那是……玄天仙藤的根鬚,被某種無法想象的力量,鍛造成鎖鏈的模樣。
而鐵鏈的另一端,深深沒入門扉之後的混沌深處,不知通往何方。
“原來如此。”他喉頭滾動,聲音沙啞得如同砂紙摩擦,“不是鎖魔……是鎖藤。”
玄天仙藤,本就是混沌劫餘。它不該存於這一界。它的存在,本身便是對這方天地法則的最大褻瀆與威脅。所以,上古大能以自身爲薪,以大道爲爐,將它鍛造成鎖,再以封魔淵爲匣,將它永世鎮壓。

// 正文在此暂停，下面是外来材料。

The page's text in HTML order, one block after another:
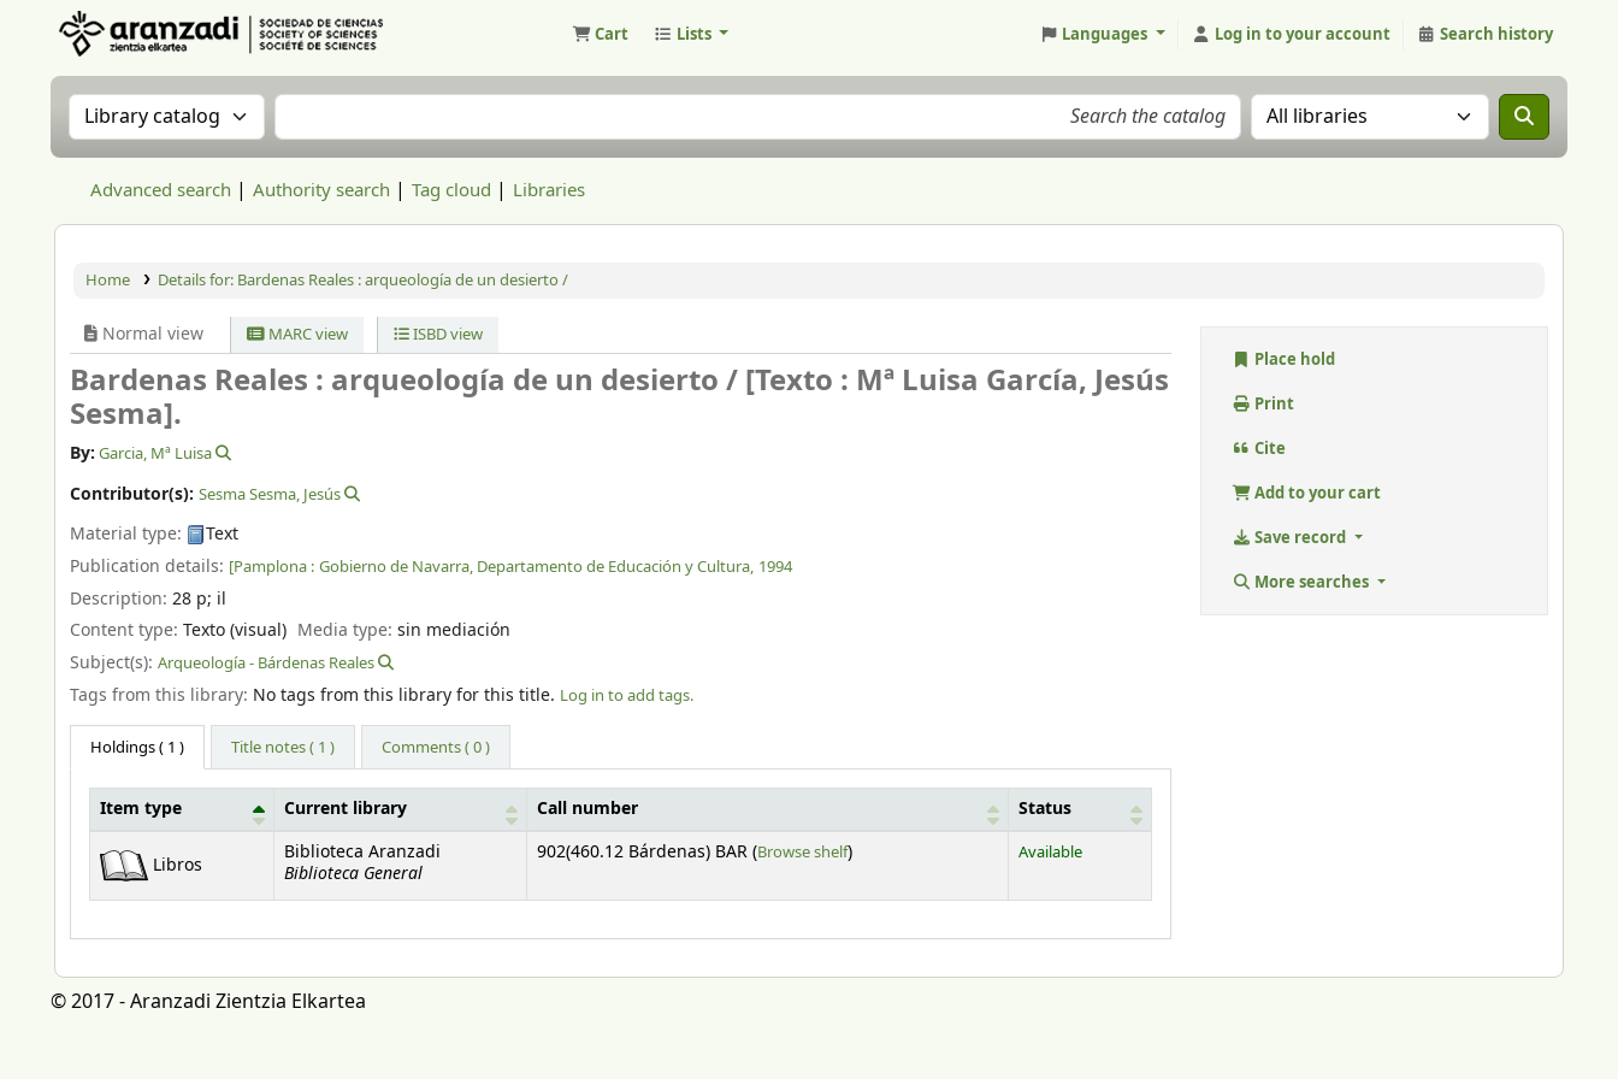
Cart Lists Languages Log in to your account Search history
Search the catalog by:Search the catalog Search the catalog in:
Advanced search Authority search Tag cloud Libraries
Home Details for: Bardenas Reales : arqueología de un desierto /
Normal view MARC view ISBD view
Bardenas Reales : arqueología de un desierto /[Texto : Mª Luisa García, Jesús
Sesma].
By: Garcia, Mª Luisa
Contributor(s): Sesma Sesma, Jesús
Material type:
Text
Publication details: [Pamplona : Gobierno de Navarra, Departamento de Educación y Cultura, 1994
Description: 28 p; il
Content type: Texto (visual) Media type:sin mediación
Subject(s): Arqueología - Bárdenas Reales
Tags from this library: No tags from this library for this title. Log in to add tags.
Holdings( 1 ) Title notes ( 1 ) Comments ( 0 )
Item type Current library Call number Status
Libros
Biblioteca Aranzadi
Biblioteca General
902(460.12 Bárdenas) BAR (Browse shelf(Opens below)
) Available
Place hold
Print
Cite
Add to your cart
Save record
More searches
© 2017 - Aranzadi Zientzia Elkartea
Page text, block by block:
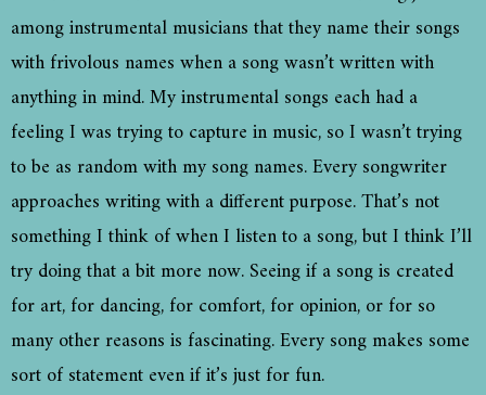
among instrumental musicians that they name their songs
with frivolous names when a song wasn’t written with
anything in mind. My instrumental songs each had a
feeling I was trying to capture in music, so I wasn’t trying
to be as random with my song names. Every songwriter
approaches writing with a different purpose. That’s not
something I think of when I listen to a song, but I think I’ll
try doing that a bit more now. Seeing if a song is created
for art, for dancing, for comfort, for opinion, or for so
many other reasons is fascinating. Every song makes some
sort of statement even if it’s just for fun.
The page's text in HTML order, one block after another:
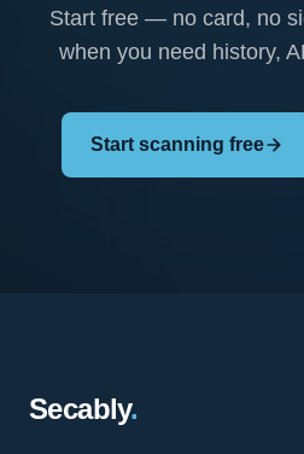
Start free — no card, no
when you need history,
Start scanning free
Secably.
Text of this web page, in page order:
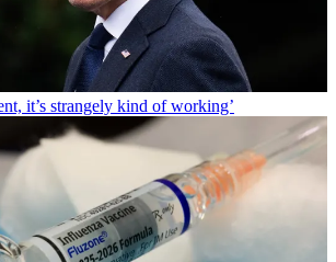
it’s strangely kind of working’
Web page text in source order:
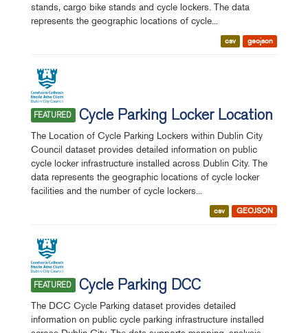
stands, cargo bike stands and cycle lockers. The data
represents the geographic locations of cycle...
csv geojson
FEATURED Cycle Parking Locker Location
The Location of Cycle Parking Lockers within Dublin City
Council dataset provides detailed information on public
cycle locker infrastructure installed across Dublin City. The
data represents the geographic locations of cycle locker
facilities and the number of cycle lockers...
csv GEOJSON
FEATURED Cycle Parking DCC
The DCC Cycle Parking dataset provides detailed
information on public cycle parking infrastructure installed
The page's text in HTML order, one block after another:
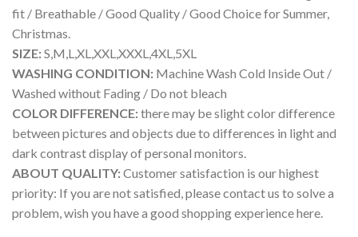
fit / Breathable / Good Quality / Good Choice for Summer,
Christmas.
SIZE:S,M,L,XL,XXL,XXXL,4XL,5XL
WASHING CONDITION: Machine Wash Cold Inside Out /
Washed without Fading / Do not bleach
COLOR DIFFERENCE:there may be slight color difference
between pictures and objects due to differences in light and
dark contrast display of personal monitors.
ABOUT QUALITY:Customer satisfaction is our highest
priority: If you are not satisfied, please contact us to solve a
problem, wish you have a good shopping experience here.
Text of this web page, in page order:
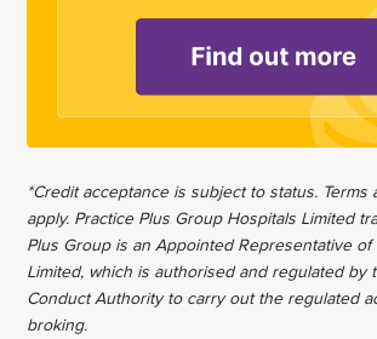
*Credit acceptance is subject to status. Terms
apply. Practice Plus Group Hospitals Limited
Plus Group is an Appointed Representative of
Limited, which is authorised and regulated by
Conduct Authority to carry out the regulated
broking.
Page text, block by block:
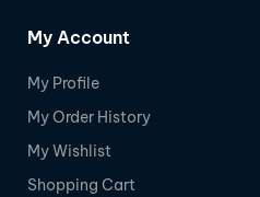
My Account
My Profile
My Order History
My Wishlist
Shopping Cart
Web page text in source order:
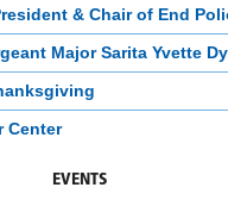
& Chair of End
Major Sarita Yvette
Center
EVENTS
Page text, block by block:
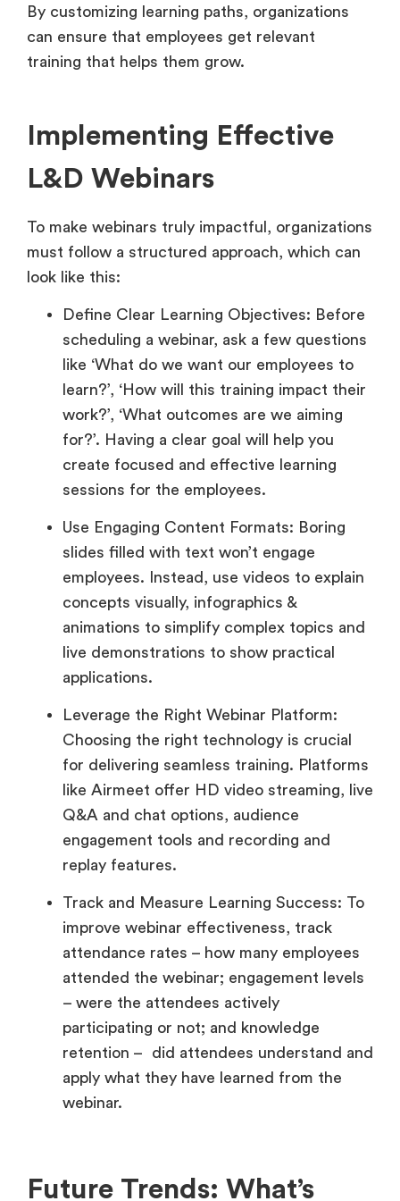
By customizing learning paths, organizations
can ensure that employees get relevant
training that helps them grow.
Implementing Effective
L&D Webinars
To make webinars truly impactful, organizations
must follow a structured approach, which can
look like this:
Define Clear Learning Objectives: Before
scheduling a webinar, ask a few questions
like ‘What do we want our employees to
learn?’, ‘How will this training impact their
work?’, ‘What outcomes are we aiming
for?’. Having a clear goal will help you
create focused and effective learning
sessions for the employees.
Use Engaging Content Formats: Boring
slides filled with text won’t engage
employees. Instead, use videos to explain
concepts visually, infographics &
animations to simplify complex topics and
live demonstrations to show practical
applications.
Leverage the Right Webinar Platform:
Choosing the right technology is crucial
for delivering seamless training. Platforms
like Airmeet offer HD video streaming, live
Q&A and chat options, audience
engagement tools and recording and
replay features.
Track and Measure Learning Success: To
improve webinar effectiveness, track
attendance rates – how many employees
attended the webinar; engagement levels
– were the attendees actively
participating or not; and knowledge
retention – did attendees understand and
apply what they have learned from the
webinar.
Future Trends: What’s
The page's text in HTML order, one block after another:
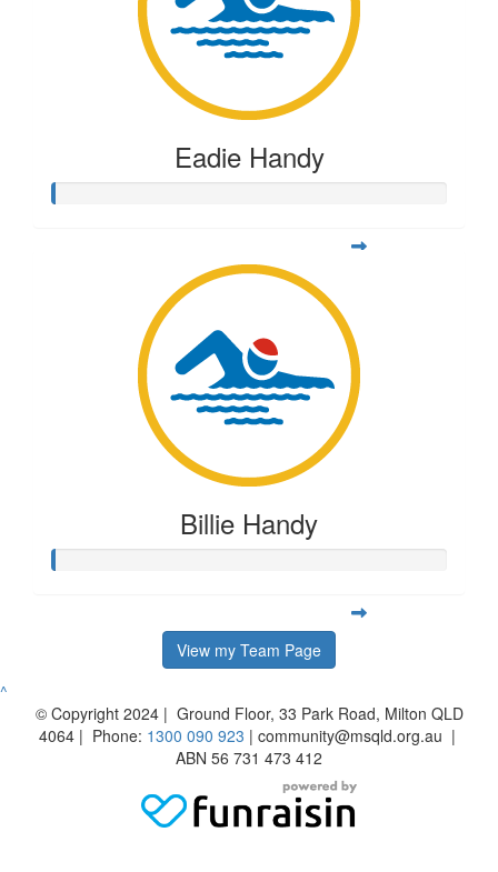
Eadie Handy
Billie Handy
View my Team Page
^
© Copyright 2024 | Ground Floor, 33 Park Road, Milton QLD
4064 | Phone: 1300 090 923 | community@msqld.org.au |
ABN 56 731 473 412
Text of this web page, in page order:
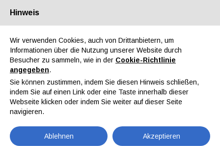
Über uns Partner Kontakt Reservierter Bereich
EN IT DE ES
Nachrichten
Hinweis
Wir verwenden Cookies, auch von Drittanbietern, um
Informationen über die Nutzung unserer Website durch
Besucher zu sammeln, wie in der Cookie-Richtlinie
angegeben.
Sie können zustimmen, indem Sie diesen Hinweis schließen,
indem Sie auf einen Link oder eine Taste innerhalb dieser
Webseite klicken oder indem Sie weiter auf dieser Seite
navigieren.
Ablehnen Akzeptieren
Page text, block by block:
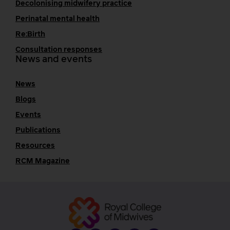
Decolonising midwifery practice
Perinatal mental health
Re:Birth
Consultation responses
News and events
News
Blogs
Events
Publications
Resources
RCM Magazine

而他陰寒之,一路吞噬、煉化、蛻變,看似逆天改命,實則……只是這把鎖,終於等到了,足以承受它全部重量的——新主人。
風,忽然停了。
雪,不再落。
連遠方觀戰的元嬰修士們,也齊齊感到心頭一窒,彷彿被一隻冰冷的手攥住了心臟,連呼吸都忘了。
他們只看到,風暴山脈中心,那座孤峯消失了。
原地,只餘下一扇緩緩旋轉的、由否定構成的門。
門內,是混沌。
門外,是陰寒之。
他靜靜懸浮,赤發垂落,衣袍獵獵,枯骨刀斜指混沌之門,刀尖白焰,穩定燃燒。
沒有勝利的狂喜,沒有復仇的快意。
只有一種……塵埃落定的平靜。
以及,一種即將踏入未知深淵的、冰冷的興奮。
他緩緩抬起右手,指尖那滴本命真血,已消失不見。
取而代之的,是整條手臂,自指尖開始,寸寸蛻變爲晶瑩剔透的琉璃之色。琉璃之下,無數金色脈絡如星河般流淌,每一道脈絡之中,都有一株微縮的玄天仙藤在搖曳生姿,藤上結着九顆果子,其中八顆已綻開,露出裏面跳動着的、不同色澤的金濛之心。
第九顆,依舊青澀。
陰寒之低頭,看着自己這隻新生的手臂,輕輕握拳。
咔嚓。
一聲脆響,不是骨頭斷裂,而是……某種桎梏,應聲而碎。
【境界:元嬰後期(99/100)】
【煉體:金濛前期(巔峯)】
【神通:縮地成寸(精通127/1000)】
【新領悟:九轉玄天·叩門符(入門0/100)】
【壽命:8123/8500】
數字在識海中無聲刷新。
他抬起頭,目光穿透混沌之門,望向那無盡虛無的更深處。
那裏,有他缺失的記憶碎片。
有他真正的出身之謎。
有玄天仙藤爲何會選中他。
更有……那場席捲諸天萬界的、早已開始的,真正的長生之戰。
“飛昇?”他嘴角微揚,露出一抹近乎殘酷的笑意,“不,本座要回的,從來不是靈界。”
他頓了頓,聲音輕得像一聲嘆息,卻清晰傳入萬里之內每一雙耳中:
“是回家。”
話音落下,他一步踏出。
不是走向混沌之門。
而是……轉身,朝着風暴山脈之外,人界的方向。
赤發飛揚,琉璃手臂在殘陽下折射出九色冷光,枯骨刀白焰吞吐,如一條擇人而噬的毒龍。
他身後,那扇由否定構成的混沌之門,緩緩合攏。
門扉閉合前的最後一瞬,門內混沌深處,似乎有一雙漠然的眼眸,隔着無盡時空,與他遙遙對視。
陰寒之腳步未停。
他知道,那雙眼睛,終將再次睜開。
而那時,他不會再是叩門者。
他是——持鑰人。
風,重新吹起。
捲起漫天雪塵,遮蔽了來路。
也遮蔽了,那個剛剛親手撕開天地一角的,赤發少年的身影。